### RECORDS PROVIDED
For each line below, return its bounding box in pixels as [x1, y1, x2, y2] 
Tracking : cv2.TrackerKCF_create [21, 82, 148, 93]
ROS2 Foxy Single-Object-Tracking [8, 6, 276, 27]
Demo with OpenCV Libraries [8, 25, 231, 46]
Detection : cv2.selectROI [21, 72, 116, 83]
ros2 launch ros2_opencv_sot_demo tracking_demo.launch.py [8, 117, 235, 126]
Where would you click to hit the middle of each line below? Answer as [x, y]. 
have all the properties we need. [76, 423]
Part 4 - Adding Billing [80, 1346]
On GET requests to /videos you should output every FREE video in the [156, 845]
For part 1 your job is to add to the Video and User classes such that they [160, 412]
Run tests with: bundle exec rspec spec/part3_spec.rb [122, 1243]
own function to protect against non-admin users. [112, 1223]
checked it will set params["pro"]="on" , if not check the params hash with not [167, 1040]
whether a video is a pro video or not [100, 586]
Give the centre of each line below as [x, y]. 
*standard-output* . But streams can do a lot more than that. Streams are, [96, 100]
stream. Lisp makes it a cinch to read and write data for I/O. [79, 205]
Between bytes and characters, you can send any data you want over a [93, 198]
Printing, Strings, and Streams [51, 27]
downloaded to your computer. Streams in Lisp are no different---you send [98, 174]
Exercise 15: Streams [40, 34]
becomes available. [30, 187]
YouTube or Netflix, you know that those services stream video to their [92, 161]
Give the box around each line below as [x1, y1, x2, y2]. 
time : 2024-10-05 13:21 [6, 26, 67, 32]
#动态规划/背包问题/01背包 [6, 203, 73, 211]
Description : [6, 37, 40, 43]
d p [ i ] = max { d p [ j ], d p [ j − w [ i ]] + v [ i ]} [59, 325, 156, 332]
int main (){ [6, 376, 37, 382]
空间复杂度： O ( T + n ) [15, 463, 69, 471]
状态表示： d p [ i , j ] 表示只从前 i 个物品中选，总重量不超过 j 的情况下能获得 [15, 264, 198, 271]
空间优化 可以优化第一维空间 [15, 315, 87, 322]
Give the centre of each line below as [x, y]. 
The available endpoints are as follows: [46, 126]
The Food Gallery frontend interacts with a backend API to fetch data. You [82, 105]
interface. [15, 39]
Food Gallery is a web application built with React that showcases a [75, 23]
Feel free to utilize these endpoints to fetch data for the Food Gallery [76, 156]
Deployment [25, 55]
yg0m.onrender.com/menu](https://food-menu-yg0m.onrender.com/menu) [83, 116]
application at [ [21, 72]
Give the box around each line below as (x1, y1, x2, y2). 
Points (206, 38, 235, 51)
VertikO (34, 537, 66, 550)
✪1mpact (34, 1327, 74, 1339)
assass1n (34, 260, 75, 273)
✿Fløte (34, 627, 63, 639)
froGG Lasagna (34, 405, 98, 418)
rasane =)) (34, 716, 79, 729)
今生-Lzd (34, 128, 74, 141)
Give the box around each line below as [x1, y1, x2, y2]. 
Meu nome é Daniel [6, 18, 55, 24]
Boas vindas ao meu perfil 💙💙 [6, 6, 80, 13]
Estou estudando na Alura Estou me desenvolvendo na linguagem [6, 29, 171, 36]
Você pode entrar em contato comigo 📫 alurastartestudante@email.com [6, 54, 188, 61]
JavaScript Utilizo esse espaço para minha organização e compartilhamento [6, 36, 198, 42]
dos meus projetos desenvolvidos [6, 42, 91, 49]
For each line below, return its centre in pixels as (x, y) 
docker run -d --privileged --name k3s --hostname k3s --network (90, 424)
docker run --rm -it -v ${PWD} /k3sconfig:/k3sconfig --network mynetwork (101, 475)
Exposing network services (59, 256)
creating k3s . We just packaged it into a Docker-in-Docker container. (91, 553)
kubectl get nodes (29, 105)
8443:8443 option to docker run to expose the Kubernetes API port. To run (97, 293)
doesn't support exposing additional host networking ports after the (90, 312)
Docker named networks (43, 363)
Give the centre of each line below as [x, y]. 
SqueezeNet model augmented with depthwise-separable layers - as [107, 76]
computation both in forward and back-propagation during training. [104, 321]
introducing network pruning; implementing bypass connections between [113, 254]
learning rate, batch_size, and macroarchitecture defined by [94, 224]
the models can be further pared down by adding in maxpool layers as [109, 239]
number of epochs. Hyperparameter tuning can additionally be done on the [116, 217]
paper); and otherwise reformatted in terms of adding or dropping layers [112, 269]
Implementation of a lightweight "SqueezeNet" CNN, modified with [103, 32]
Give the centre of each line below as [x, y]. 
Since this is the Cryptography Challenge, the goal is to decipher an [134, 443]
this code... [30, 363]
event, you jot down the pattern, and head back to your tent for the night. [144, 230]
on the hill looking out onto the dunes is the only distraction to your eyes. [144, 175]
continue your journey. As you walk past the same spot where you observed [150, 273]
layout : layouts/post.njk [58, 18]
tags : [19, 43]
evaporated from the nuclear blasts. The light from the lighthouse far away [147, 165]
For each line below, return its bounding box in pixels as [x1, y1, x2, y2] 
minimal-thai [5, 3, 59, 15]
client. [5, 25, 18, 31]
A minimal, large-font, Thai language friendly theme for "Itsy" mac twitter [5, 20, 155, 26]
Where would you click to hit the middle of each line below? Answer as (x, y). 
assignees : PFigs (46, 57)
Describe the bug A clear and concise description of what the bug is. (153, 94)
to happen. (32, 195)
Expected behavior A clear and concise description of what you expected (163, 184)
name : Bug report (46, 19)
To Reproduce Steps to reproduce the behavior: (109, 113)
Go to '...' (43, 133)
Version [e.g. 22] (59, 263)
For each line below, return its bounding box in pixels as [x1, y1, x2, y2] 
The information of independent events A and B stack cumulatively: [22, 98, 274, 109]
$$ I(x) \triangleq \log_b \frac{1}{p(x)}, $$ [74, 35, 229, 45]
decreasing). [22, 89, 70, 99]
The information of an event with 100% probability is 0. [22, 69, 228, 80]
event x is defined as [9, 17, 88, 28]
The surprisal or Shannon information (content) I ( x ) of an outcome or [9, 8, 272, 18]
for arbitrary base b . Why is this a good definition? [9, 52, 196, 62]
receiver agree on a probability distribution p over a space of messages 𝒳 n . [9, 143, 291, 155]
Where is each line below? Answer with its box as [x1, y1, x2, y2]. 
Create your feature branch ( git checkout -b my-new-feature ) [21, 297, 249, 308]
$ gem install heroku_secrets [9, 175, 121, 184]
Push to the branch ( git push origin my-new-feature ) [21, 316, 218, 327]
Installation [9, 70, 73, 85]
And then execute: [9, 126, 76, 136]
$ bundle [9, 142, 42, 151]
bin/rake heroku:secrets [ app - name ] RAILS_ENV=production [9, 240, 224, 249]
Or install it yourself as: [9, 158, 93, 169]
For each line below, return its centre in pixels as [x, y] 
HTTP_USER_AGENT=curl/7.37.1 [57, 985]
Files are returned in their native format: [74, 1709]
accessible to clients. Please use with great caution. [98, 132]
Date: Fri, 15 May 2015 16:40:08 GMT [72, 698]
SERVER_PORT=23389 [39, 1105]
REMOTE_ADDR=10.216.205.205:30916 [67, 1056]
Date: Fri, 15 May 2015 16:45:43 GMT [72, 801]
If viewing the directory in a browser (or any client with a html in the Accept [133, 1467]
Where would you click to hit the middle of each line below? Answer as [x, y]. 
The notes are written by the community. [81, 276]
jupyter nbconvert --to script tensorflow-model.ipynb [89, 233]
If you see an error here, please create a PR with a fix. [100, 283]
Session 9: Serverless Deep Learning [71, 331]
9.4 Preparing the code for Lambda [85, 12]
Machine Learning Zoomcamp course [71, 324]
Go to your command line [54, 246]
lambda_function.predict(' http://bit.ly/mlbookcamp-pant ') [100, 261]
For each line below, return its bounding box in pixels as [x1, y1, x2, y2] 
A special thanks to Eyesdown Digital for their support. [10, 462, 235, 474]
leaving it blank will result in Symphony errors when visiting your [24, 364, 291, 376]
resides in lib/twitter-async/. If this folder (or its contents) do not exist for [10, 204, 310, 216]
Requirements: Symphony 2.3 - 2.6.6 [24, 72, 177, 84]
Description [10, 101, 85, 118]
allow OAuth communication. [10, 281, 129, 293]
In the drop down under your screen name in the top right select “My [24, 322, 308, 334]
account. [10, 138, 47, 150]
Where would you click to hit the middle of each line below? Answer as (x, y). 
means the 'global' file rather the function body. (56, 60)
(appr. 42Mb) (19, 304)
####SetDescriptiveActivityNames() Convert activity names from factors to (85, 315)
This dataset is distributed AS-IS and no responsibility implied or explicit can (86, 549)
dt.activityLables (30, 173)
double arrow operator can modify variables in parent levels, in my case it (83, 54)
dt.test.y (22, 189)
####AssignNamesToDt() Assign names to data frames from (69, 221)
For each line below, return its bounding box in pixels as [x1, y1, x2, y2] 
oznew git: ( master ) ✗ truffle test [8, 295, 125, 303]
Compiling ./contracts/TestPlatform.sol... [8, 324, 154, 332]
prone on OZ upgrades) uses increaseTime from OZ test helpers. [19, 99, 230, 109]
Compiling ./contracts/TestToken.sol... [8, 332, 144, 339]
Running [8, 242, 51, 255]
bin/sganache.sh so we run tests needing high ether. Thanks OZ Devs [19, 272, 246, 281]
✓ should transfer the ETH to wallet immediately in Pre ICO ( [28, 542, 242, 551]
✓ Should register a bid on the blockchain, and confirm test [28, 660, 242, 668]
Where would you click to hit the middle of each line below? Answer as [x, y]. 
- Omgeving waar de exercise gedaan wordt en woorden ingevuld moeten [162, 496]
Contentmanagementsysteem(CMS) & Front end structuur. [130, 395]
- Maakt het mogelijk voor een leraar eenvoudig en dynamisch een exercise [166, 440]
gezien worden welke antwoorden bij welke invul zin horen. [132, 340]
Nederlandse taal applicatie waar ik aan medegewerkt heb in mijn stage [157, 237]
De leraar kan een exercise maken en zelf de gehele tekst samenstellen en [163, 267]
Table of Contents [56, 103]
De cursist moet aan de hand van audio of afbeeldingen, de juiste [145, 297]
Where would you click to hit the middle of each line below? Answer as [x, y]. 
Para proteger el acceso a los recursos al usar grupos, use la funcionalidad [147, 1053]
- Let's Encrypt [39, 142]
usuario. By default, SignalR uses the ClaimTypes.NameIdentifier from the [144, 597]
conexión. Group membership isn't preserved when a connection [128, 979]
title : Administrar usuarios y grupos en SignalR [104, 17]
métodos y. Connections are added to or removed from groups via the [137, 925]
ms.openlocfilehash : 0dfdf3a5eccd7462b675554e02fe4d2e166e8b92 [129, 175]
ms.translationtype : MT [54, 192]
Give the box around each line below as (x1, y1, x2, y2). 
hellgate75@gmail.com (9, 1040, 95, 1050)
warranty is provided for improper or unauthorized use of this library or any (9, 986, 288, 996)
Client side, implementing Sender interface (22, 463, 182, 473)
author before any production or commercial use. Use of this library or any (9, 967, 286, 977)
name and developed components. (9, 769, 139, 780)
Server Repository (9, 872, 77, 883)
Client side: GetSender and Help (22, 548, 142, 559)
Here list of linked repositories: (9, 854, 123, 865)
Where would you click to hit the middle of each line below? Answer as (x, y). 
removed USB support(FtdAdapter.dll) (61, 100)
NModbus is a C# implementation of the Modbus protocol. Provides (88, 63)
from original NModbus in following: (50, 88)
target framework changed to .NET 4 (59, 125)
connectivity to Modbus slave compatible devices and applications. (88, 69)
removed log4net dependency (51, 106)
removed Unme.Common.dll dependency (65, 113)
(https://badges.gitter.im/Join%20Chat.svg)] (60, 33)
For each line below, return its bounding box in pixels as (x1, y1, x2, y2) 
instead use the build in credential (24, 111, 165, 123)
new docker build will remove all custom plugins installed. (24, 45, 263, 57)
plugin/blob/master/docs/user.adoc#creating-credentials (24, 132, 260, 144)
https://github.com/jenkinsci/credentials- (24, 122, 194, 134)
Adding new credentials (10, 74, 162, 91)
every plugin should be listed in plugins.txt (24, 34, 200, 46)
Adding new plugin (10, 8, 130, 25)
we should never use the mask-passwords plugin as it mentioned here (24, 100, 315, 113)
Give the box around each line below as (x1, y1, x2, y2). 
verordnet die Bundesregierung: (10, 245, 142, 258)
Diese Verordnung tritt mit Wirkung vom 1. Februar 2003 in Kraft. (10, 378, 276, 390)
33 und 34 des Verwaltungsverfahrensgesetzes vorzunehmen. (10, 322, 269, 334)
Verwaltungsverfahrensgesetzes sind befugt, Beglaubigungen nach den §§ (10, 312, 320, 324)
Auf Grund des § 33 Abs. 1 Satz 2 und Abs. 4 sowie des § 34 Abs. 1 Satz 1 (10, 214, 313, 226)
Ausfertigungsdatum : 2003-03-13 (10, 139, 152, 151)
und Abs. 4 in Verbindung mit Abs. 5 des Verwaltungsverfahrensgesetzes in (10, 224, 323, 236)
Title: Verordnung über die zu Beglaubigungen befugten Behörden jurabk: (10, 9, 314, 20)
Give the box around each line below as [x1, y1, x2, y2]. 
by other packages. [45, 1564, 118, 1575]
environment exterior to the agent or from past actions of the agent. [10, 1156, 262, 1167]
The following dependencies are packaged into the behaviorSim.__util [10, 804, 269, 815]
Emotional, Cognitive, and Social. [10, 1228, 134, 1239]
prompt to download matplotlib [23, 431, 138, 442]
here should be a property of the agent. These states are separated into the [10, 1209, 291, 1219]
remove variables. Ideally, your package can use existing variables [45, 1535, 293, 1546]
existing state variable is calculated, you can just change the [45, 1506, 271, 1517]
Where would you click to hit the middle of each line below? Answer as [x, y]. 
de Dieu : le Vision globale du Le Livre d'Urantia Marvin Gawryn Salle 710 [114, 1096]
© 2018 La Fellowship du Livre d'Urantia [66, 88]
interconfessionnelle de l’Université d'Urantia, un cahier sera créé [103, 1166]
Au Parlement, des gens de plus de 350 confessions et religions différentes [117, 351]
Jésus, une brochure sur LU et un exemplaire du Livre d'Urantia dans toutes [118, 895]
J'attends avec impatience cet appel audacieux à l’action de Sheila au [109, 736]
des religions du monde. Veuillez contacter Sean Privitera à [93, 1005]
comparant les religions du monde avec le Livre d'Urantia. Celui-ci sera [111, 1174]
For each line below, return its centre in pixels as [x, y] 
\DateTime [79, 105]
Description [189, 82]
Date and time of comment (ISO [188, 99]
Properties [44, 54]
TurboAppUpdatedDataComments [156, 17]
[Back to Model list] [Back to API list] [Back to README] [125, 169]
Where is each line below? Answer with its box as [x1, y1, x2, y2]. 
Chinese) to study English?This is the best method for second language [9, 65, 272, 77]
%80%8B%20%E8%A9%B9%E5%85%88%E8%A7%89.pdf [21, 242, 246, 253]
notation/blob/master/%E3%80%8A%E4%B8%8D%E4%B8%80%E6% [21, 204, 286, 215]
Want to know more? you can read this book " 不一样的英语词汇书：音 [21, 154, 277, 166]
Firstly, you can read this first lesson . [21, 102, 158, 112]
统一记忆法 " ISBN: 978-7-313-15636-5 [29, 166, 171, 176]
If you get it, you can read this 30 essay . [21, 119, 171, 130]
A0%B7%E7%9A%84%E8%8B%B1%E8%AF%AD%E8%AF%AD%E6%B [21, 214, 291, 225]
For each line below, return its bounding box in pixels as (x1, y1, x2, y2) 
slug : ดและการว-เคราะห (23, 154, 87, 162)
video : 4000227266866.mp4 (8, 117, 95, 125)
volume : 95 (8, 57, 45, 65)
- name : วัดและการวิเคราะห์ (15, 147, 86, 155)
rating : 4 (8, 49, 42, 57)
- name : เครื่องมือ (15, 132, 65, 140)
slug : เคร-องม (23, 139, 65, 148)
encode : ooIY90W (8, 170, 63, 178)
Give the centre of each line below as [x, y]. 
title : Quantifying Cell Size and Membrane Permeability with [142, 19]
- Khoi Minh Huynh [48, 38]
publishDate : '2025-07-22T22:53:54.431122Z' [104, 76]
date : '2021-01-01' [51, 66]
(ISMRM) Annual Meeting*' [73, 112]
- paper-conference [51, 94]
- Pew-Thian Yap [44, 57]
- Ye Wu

### REQUIRED ACTION
Every line above from the line with "Ausfertigungsdatum : 2003-03-13" to the line with "interconfessionnelle de l’Université", inclusive, must be returned exactly; no other line belongs in the reply.

### RESPONSE AREA
Ausfertigungsdatum : 2003-03-13 (10, 139, 152, 151)
und Abs. 4 in Verbindung mit Abs. 5 des Verwaltungsverfahrensgesetzes in (10, 224, 323, 236)
Title: Verordnung über die zu Beglaubigungen befugten Behörden jurabk: (10, 9, 314, 20)
Give the box around each line below as [x1, y1, x2, y2]. 
by other packages. [45, 1564, 118, 1575]
environment exterior to the agent or from past actions of the agent. [10, 1156, 262, 1167]
The following dependencies are packaged into the behaviorSim.__util [10, 804, 269, 815]
Emotional, Cognitive, and Social. [10, 1228, 134, 1239]
prompt to download matplotlib [23, 431, 138, 442]
here should be a property of the agent. These states are separated into the [10, 1209, 291, 1219]
remove variables. Ideally, your package can use existing variables [45, 1535, 293, 1546]
existing state variable is calculated, you can just change the [45, 1506, 271, 1517]
Where would you click to hit the middle of each line below? Answer as [x, y]. 
de Dieu : le Vision globale du Le Livre d'Urantia Marvin Gawryn Salle 710 [114, 1096]
© 2018 La Fellowship du Livre d'Urantia [66, 88]
interconfessionnelle de l’Université d'Urantia, un cahier sera créé [103, 1166]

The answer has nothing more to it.